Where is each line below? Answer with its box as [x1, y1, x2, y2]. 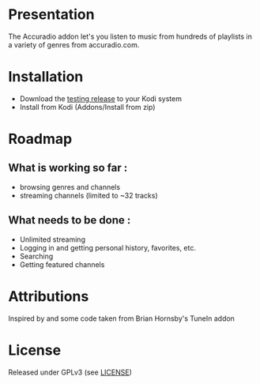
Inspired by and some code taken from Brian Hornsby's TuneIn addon [8, 314, 236, 323]
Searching [19, 251, 54, 261]
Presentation [8, 6, 95, 24]
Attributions [8, 287, 89, 305]
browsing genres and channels [19, 182, 121, 191]
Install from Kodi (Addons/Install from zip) [19, 102, 156, 111]
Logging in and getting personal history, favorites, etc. [19, 243, 196, 252]
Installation [8, 68, 84, 86]
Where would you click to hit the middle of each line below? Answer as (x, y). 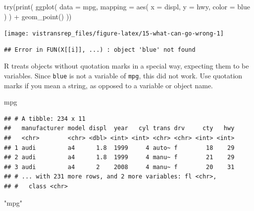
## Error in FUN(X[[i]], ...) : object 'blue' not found (100, 50)
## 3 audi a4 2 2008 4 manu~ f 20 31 (119, 167)
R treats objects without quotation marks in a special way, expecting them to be (127, 66)
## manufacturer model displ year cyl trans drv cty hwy (119, 128)
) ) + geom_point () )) (38, 16)
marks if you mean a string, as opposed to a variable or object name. (109, 85)
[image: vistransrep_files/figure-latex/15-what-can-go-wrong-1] (114, 34)
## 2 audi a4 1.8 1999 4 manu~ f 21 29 (119, 158)
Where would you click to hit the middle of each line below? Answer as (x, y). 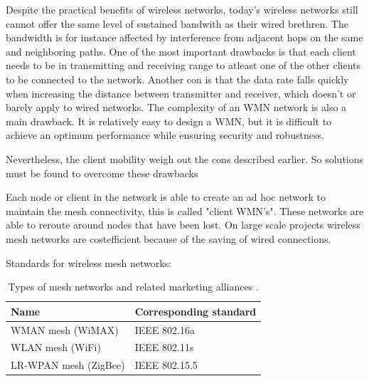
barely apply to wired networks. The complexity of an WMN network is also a (176, 107)
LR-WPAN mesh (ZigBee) (68, 365)
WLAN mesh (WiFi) (56, 347)
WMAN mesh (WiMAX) (65, 329)
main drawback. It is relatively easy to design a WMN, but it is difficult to (169, 121)
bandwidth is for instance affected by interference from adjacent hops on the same (184, 37)
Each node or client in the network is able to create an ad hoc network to (166, 197)
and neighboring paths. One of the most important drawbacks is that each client (181, 51)
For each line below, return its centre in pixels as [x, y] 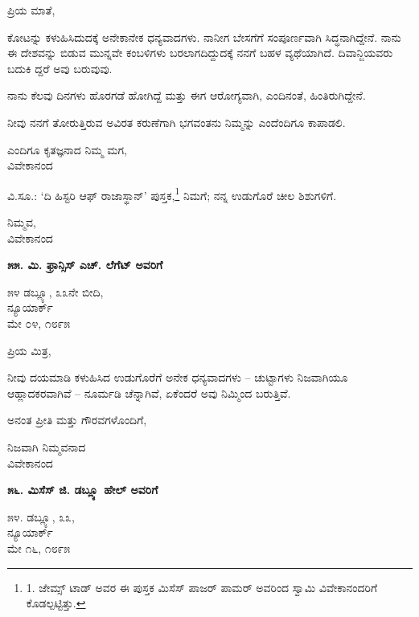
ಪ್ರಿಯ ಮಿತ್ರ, [29, 350]
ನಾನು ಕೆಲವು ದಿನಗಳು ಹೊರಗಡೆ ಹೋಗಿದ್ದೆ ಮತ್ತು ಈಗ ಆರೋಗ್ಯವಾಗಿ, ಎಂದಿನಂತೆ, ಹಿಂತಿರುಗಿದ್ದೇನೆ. [187, 95]
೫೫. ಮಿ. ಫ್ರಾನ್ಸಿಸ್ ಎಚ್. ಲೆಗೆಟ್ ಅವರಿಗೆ [85, 265]
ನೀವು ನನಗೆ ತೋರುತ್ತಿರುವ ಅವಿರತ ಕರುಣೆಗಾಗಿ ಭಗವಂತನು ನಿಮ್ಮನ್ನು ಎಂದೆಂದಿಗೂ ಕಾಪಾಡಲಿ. [177, 122]
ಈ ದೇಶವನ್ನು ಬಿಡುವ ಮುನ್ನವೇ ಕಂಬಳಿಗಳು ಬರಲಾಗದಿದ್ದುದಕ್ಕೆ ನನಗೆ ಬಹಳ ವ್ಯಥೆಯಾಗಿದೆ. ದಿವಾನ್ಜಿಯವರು [200, 53]
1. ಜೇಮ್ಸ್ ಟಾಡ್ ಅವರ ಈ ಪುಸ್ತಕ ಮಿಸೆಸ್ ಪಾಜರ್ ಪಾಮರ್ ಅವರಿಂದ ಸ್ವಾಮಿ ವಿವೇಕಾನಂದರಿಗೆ [202, 587]
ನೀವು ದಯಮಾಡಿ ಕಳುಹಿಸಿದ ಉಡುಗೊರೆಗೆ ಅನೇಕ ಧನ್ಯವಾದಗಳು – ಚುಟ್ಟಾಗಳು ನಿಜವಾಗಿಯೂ [178, 377]
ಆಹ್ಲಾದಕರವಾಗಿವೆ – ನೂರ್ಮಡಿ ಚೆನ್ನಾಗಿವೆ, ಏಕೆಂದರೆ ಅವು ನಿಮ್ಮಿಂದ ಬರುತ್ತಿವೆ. [149, 392]
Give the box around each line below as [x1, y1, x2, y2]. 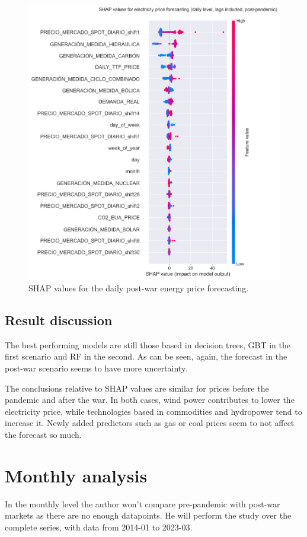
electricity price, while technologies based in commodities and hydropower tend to [5, 405, 302, 417]
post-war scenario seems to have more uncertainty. [5, 361, 188, 374]
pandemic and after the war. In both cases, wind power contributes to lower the [5, 393, 295, 406]
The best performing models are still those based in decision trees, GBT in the [5, 338, 291, 351]
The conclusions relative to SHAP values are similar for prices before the [5, 382, 269, 394]
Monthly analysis [5, 463, 148, 487]
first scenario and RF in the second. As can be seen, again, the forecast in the [5, 350, 287, 363]
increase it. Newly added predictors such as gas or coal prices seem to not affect [5, 417, 295, 429]
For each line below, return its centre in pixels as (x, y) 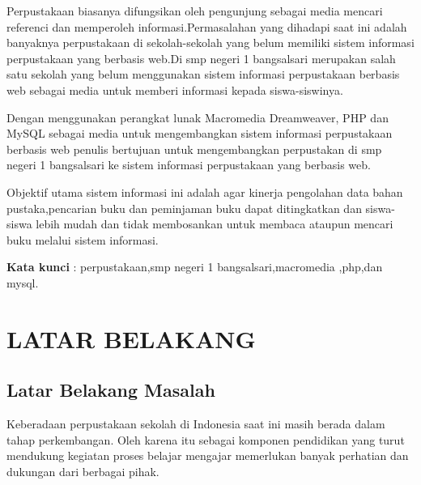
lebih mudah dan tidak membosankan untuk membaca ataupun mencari (215, 224)
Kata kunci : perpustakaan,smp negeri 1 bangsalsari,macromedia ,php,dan (195, 267)
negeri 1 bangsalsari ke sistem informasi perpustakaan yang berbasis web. (189, 165)
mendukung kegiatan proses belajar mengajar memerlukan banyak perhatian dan (208, 455)
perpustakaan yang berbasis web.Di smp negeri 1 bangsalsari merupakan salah (201, 58)
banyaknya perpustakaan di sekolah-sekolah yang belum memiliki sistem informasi (210, 43)
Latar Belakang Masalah (111, 390)
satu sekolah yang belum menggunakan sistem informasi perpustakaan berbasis (203, 74)
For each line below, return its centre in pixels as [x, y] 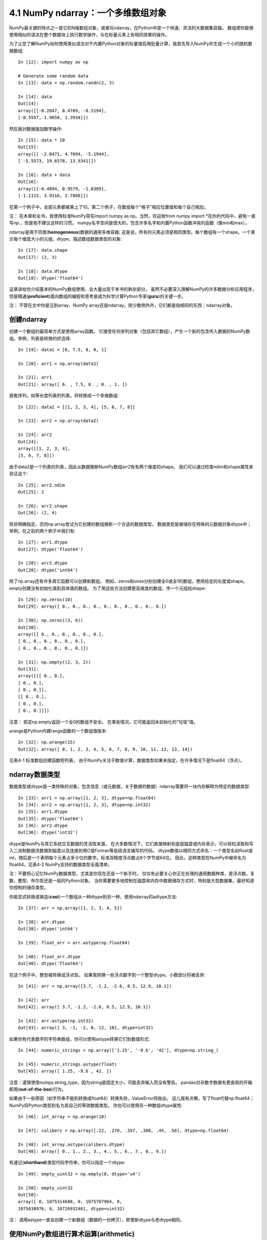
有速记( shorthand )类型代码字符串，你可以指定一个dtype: [67, 1163]
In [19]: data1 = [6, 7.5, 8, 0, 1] [62, 349]
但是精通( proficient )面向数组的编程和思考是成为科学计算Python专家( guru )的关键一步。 [98, 296]
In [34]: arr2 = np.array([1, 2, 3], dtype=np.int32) [84, 805]
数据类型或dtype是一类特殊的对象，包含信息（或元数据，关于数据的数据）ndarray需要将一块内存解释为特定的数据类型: [130, 787]
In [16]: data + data [44, 175]
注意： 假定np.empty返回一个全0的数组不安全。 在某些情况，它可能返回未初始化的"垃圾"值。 [104, 722]
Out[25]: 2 [31, 492]
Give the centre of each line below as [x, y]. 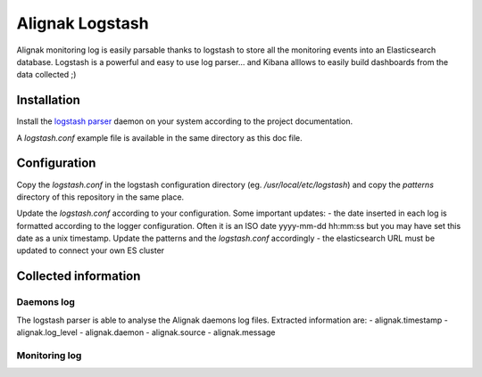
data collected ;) [46, 75]
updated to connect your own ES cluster [91, 250]
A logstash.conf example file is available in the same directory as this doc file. [159, 137]
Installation [48, 100]
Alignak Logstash [83, 23]
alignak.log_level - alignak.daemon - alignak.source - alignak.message [146, 332]
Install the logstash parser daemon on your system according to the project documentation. [185, 121]
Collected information [79, 276]
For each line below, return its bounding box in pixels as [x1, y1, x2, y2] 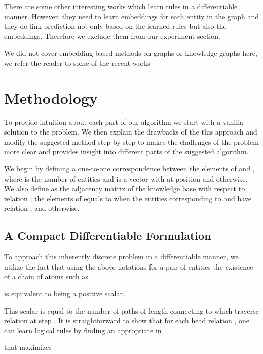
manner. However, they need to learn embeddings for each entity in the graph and [4, 11, 259, 21]
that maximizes [4, 342, 52, 352]
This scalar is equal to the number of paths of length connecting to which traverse [4, 305, 259, 316]
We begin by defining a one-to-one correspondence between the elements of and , [4, 163, 255, 174]
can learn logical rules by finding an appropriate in [4, 325, 162, 335]
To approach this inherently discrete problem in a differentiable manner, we [4, 251, 239, 262]
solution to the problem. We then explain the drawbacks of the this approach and [4, 126, 257, 137]
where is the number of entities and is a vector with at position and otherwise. [4, 173, 248, 184]
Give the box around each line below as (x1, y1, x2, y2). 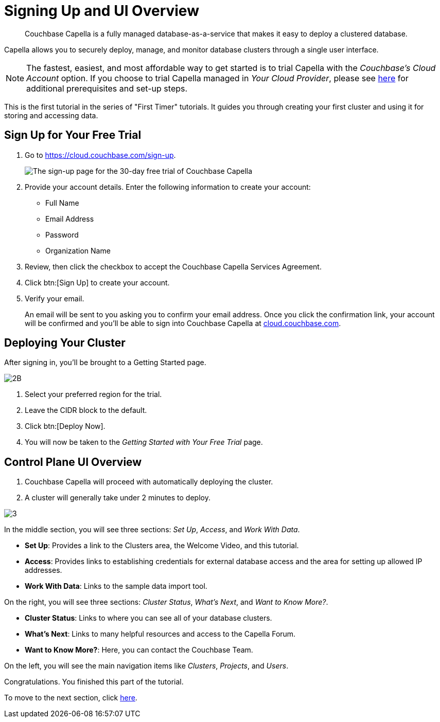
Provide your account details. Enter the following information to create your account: (25, 182, 311, 191)
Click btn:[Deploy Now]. (25, 422, 105, 431)
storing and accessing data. (4, 111, 98, 120)
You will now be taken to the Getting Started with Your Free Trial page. (25, 438, 263, 447)
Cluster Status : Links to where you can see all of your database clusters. (25, 613, 272, 623)
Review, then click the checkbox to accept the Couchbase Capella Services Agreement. (25, 262, 322, 271)
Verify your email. (25, 294, 84, 303)
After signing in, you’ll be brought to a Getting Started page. (4, 358, 206, 367)
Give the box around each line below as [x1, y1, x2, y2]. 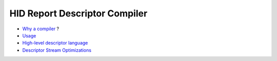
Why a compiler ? [22, 26, 60, 32]
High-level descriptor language [22, 40, 88, 46]
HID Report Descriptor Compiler [9, 8, 148, 19]
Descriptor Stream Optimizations [22, 47, 92, 53]
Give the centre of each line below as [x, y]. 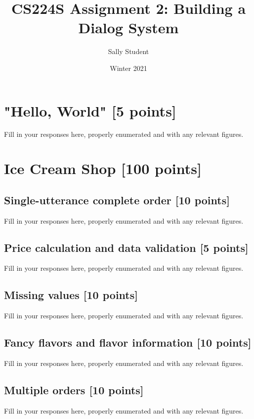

########################################

REQUIRED WORK: Look back at the data above, then output exactly the lines from the line holding "A logstash.conf example" up to and including the line holding "manner. However, they". Leave out the pictures.

ANSWER SECTION:
A logstash.conf example file is available in the same directory as this doc file. [159, 137]
Installation [48, 100]
Alignak Logstash [83, 23]
alignak.log_level - alignak.daemon - alignak.source - alignak.message [146, 332]
Install the logstash parser daemon on your system according to the project documentation. [185, 121]
Collected information [79, 276]
For each line below, return its bounding box in pixels as [x1, y1, x2, y2] 
manner. However, they need to learn embeddings for each entity in the graph and [4, 11, 259, 21]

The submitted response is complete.